Goal of the exercise =
For this exercise, report every line of the material that includes "more".

^^^^^^^^^^^^^^^^

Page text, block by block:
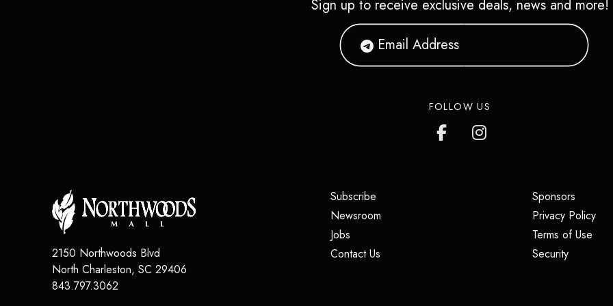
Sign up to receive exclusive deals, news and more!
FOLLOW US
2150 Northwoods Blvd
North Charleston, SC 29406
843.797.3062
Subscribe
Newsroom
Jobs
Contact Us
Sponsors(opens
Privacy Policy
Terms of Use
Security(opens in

^^^^^^^^^^^^^^^^

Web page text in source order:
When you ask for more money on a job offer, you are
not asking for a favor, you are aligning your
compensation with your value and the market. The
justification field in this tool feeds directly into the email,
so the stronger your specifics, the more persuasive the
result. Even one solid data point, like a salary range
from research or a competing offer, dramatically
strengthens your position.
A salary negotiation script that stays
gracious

^^^^^^^^^^^^^^^^

Solution to this task =
Sign up to receive exclusive deals, news and more!
When you ask for more money on a job offer, you are
so the stronger your specifics, the more persuasive the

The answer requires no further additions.